Would you repeat every entry below word for word but drop the images?

## Dataset records
§ §

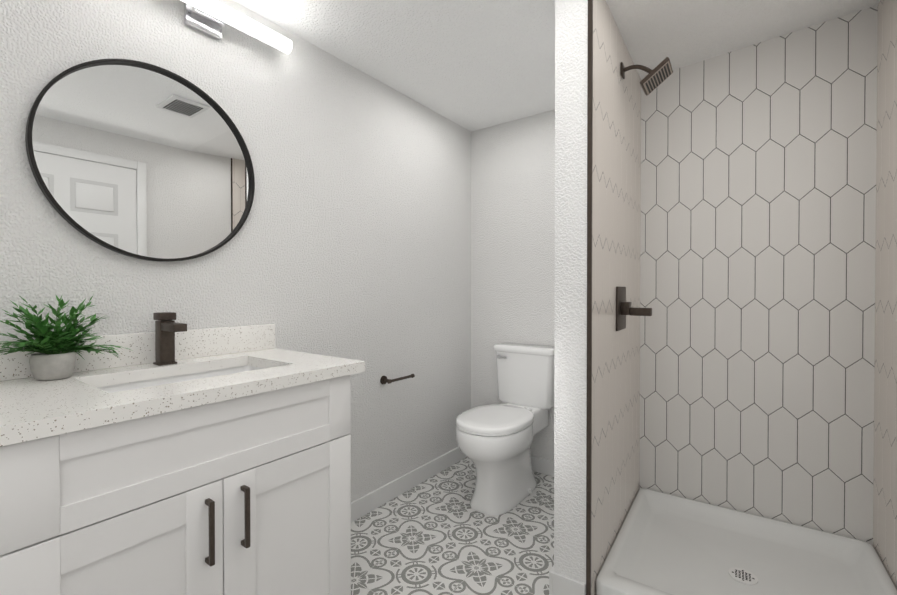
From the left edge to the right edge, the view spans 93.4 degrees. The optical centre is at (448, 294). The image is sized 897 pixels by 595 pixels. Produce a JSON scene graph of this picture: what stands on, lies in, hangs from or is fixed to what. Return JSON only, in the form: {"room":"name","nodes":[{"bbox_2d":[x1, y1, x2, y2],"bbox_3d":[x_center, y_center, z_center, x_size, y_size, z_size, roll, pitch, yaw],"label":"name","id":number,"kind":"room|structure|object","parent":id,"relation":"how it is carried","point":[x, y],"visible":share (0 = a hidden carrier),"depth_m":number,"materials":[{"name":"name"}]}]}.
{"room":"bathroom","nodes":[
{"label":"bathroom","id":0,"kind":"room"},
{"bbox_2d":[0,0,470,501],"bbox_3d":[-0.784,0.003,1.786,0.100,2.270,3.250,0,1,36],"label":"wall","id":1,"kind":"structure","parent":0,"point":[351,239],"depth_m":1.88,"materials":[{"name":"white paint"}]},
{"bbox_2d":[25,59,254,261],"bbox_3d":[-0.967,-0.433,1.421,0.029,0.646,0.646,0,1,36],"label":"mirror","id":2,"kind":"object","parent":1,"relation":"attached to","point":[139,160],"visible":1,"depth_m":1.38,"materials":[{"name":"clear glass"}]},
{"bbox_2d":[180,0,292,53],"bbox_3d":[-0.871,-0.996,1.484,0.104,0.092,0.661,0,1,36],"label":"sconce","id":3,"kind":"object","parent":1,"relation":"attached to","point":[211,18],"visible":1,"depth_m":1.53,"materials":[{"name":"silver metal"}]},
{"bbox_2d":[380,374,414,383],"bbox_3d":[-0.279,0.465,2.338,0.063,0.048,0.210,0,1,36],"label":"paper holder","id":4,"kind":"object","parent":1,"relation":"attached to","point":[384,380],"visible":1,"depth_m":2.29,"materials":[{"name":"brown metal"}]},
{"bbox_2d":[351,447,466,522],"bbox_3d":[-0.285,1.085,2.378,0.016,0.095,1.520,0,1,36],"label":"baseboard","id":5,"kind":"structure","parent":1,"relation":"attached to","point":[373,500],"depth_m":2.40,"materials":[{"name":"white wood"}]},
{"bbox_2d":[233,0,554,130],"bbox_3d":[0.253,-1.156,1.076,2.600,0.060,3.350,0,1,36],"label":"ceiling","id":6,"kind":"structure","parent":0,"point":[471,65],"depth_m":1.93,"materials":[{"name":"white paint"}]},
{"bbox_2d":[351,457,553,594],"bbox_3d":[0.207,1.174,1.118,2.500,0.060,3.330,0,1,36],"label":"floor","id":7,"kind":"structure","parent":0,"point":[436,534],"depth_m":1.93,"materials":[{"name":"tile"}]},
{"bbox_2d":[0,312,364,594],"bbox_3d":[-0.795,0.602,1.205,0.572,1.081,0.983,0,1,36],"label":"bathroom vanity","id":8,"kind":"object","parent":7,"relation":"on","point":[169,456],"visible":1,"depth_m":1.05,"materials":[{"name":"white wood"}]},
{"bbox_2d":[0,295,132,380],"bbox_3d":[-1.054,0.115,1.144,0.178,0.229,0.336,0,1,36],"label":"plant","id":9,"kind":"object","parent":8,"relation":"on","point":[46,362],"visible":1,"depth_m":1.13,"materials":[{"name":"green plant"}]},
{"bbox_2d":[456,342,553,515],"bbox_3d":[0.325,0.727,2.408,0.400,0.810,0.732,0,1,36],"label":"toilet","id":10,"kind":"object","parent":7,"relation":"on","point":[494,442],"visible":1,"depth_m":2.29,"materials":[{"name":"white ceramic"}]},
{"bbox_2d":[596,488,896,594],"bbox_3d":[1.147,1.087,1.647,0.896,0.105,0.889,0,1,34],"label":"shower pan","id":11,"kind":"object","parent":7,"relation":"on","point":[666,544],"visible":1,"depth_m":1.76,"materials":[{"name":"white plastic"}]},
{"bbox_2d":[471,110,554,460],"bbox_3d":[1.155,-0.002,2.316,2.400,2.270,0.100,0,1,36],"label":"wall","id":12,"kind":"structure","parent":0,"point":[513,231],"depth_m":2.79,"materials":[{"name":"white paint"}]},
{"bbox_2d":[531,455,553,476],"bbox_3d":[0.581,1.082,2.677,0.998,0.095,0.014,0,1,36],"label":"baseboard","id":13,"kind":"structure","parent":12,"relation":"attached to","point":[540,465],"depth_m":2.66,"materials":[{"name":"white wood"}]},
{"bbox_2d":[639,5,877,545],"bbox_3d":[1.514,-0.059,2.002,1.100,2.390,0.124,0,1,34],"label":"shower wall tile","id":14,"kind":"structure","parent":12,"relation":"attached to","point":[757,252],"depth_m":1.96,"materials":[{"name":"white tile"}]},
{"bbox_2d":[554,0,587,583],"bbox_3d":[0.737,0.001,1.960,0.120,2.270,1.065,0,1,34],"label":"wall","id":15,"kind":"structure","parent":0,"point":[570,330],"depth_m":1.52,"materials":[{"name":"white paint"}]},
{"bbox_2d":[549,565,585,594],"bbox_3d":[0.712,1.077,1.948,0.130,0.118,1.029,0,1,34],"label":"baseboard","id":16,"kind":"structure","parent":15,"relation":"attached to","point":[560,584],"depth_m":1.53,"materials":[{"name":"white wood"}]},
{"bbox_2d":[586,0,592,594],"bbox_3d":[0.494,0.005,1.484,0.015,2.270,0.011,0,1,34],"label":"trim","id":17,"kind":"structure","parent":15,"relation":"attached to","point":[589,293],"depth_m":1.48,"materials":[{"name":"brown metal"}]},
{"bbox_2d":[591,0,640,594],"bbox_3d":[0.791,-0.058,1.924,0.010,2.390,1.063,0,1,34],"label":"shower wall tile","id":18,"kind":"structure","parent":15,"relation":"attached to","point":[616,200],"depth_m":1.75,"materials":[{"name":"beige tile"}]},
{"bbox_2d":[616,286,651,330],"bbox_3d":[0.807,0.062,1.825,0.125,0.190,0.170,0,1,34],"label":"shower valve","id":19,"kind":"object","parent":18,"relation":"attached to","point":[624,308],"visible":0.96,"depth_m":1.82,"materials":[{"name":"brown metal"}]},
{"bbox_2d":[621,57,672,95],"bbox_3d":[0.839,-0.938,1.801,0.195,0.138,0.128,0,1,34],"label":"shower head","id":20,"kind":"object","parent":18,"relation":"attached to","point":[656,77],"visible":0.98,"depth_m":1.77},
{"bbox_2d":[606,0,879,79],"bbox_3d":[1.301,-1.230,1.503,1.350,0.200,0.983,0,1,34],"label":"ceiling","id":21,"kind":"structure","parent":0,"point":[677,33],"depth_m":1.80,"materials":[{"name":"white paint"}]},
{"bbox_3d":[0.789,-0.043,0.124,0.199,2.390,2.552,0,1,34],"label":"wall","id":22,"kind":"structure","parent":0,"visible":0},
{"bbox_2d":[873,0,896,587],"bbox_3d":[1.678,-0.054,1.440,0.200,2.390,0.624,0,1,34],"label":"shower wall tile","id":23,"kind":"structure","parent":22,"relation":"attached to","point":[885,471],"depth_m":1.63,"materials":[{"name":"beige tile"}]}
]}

§ §

## The answer
From the left edge to the right edge, the view spans 93.4 degrees. The optical centre is at (448, 294). The image is sized 897 pixels by 595 pixels. Produce a JSON scene graph of this picture: what stands on, lies in, hangs from or is fixed to what. Return JSON only, in the form: {"room":"name","nodes":[{"bbox_2d":[x1, y1, x2, y2],"bbox_3d":[x_center, y_center, z_center, x_size, y_size, z_size, roll, pitch, yaw],"label":"name","id":number,"kind":"room|structure|object","parent":id,"relation":"how it is carried","point":[x, y],"visible":share (0 = a hidden carrier),"depth_m":number,"materials":[{"name":"name"}]}]}.
{"room":"bathroom","nodes":[
{"label":"bathroom","id":0,"kind":"room"},
{"bbox_2d":[0,0,470,501],"bbox_3d":[-0.784,0.003,1.786,0.100,2.270,3.250,0,1,36],"label":"wall","id":1,"kind":"structure","parent":0,"point":[351,239],"depth_m":1.88,"materials":[{"name":"white paint"}]},
{"bbox_2d":[25,59,254,261],"bbox_3d":[-0.967,-0.433,1.421,0.029,0.646,0.646,0,1,36],"label":"mirror","id":2,"kind":"object","parent":1,"relation":"attached to","point":[139,160],"visible":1,"depth_m":1.38,"materials":[{"name":"clear glass"}]},
{"bbox_2d":[180,0,292,53],"bbox_3d":[-0.871,-0.996,1.484,0.104,0.092,0.661,0,1,36],"label":"sconce","id":3,"kind":"object","parent":1,"relation":"attached to","point":[211,18],"visible":1,"depth_m":1.53,"materials":[{"name":"silver metal"}]},
{"bbox_2d":[380,374,414,383],"bbox_3d":[-0.279,0.465,2.338,0.063,0.048,0.210,0,1,36],"label":"paper holder","id":4,"kind":"object","parent":1,"relation":"attached to","point":[384,380],"visible":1,"depth_m":2.29,"materials":[{"name":"brown metal"}]},
{"bbox_2d":[351,447,466,522],"bbox_3d":[-0.285,1.085,2.378,0.016,0.095,1.520,0,1,36],"label":"baseboard","id":5,"kind":"structure","parent":1,"relation":"attached to","point":[373,500],"depth_m":2.40,"materials":[{"name":"white wood"}]},
{"bbox_2d":[233,0,554,130],"bbox_3d":[0.253,-1.156,1.076,2.600,0.060,3.350,0,1,36],"label":"ceiling","id":6,"kind":"structure","parent":0,"point":[471,65],"depth_m":1.93,"materials":[{"name":"white paint"}]},
{"bbox_2d":[351,457,553,594],"bbox_3d":[0.207,1.174,1.118,2.500,0.060,3.330,0,1,36],"label":"floor","id":7,"kind":"structure","parent":0,"point":[436,534],"depth_m":1.93,"materials":[{"name":"tile"}]},
{"bbox_2d":[0,312,364,594],"bbox_3d":[-0.795,0.602,1.205,0.572,1.081,0.983,0,1,36],"label":"bathroom vanity","id":8,"kind":"object","parent":7,"relation":"on","point":[169,456],"visible":1,"depth_m":1.05,"materials":[{"name":"white wood"}]},
{"bbox_2d":[0,295,132,380],"bbox_3d":[-1.054,0.115,1.144,0.178,0.229,0.336,0,1,36],"label":"plant","id":9,"kind":"object","parent":8,"relation":"on","point":[46,362],"visible":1,"depth_m":1.13,"materials":[{"name":"green plant"}]},
{"bbox_2d":[456,342,553,515],"bbox_3d":[0.325,0.727,2.408,0.400,0.810,0.732,0,1,36],"label":"toilet","id":10,"kind":"object","parent":7,"relation":"on","point":[494,442],"visible":1,"depth_m":2.29,"materials":[{"name":"white ceramic"}]},
{"bbox_2d":[596,488,896,594],"bbox_3d":[1.147,1.087,1.647,0.896,0.105,0.889,0,1,34],"label":"shower pan","id":11,"kind":"object","parent":7,"relation":"on","point":[666,544],"visible":1,"depth_m":1.76,"materials":[{"name":"white plastic"}]},
{"bbox_2d":[471,110,554,460],"bbox_3d":[1.155,-0.002,2.316,2.400,2.270,0.100,0,1,36],"label":"wall","id":12,"kind":"structure","parent":0,"point":[513,231],"depth_m":2.79,"materials":[{"name":"white paint"}]},
{"bbox_2d":[531,455,553,476],"bbox_3d":[0.581,1.082,2.677,0.998,0.095,0.014,0,1,36],"label":"baseboard","id":13,"kind":"structure","parent":12,"relation":"attached to","point":[540,465],"depth_m":2.66,"materials":[{"name":"white wood"}]},
{"bbox_2d":[639,5,877,545],"bbox_3d":[1.514,-0.059,2.002,1.100,2.390,0.124,0,1,34],"label":"shower wall tile","id":14,"kind":"structure","parent":12,"relation":"attached to","point":[757,252],"depth_m":1.96,"materials":[{"name":"white tile"}]},
{"bbox_2d":[554,0,587,583],"bbox_3d":[0.737,0.001,1.960,0.120,2.270,1.065,0,1,34],"label":"wall","id":15,"kind":"structure","parent":0,"point":[570,330],"depth_m":1.52,"materials":[{"name":"white paint"}]},
{"bbox_2d":[549,565,585,594],"bbox_3d":[0.712,1.077,1.948,0.130,0.118,1.029,0,1,34],"label":"baseboard","id":16,"kind":"structure","parent":15,"relation":"attached to","point":[560,584],"depth_m":1.53,"materials":[{"name":"white wood"}]},
{"bbox_2d":[586,0,592,594],"bbox_3d":[0.494,0.005,1.484,0.015,2.270,0.011,0,1,34],"label":"trim","id":17,"kind":"structure","parent":15,"relation":"attached to","point":[589,293],"depth_m":1.48,"materials":[{"name":"brown metal"}]},
{"bbox_2d":[591,0,640,594],"bbox_3d":[0.791,-0.058,1.924,0.010,2.390,1.063,0,1,34],"label":"shower wall tile","id":18,"kind":"structure","parent":15,"relation":"attached to","point":[616,200],"depth_m":1.75,"materials":[{"name":"beige tile"}]},
{"bbox_2d":[616,286,651,330],"bbox_3d":[0.807,0.062,1.825,0.125,0.190,0.170,0,1,34],"label":"shower valve","id":19,"kind":"object","parent":18,"relation":"attached to","point":[624,308],"visible":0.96,"depth_m":1.82,"materials":[{"name":"brown metal"}]},
{"bbox_2d":[621,57,672,95],"bbox_3d":[0.839,-0.938,1.801,0.195,0.138,0.128,0,1,34],"label":"shower head","id":20,"kind":"object","parent":18,"relation":"attached to","point":[656,77],"visible":0.98,"depth_m":1.77},
{"bbox_2d":[606,0,879,79],"bbox_3d":[1.301,-1.230,1.503,1.350,0.200,0.983,0,1,34],"label":"ceiling","id":21,"kind":"structure","parent":0,"point":[677,33],"depth_m":1.80,"materials":[{"name":"white paint"}]},
{"bbox_3d":[0.789,-0.043,0.124,0.199,2.390,2.552,0,1,34],"label":"wall","id":22,"kind":"structure","parent":0,"visible":0},
{"bbox_2d":[873,0,896,587],"bbox_3d":[1.678,-0.054,1.440,0.200,2.390,0.624,0,1,34],"label":"shower wall tile","id":23,"kind":"structure","parent":22,"relation":"attached to","point":[885,471],"depth_m":1.63,"materials":[{"name":"beige tile"}]}
]}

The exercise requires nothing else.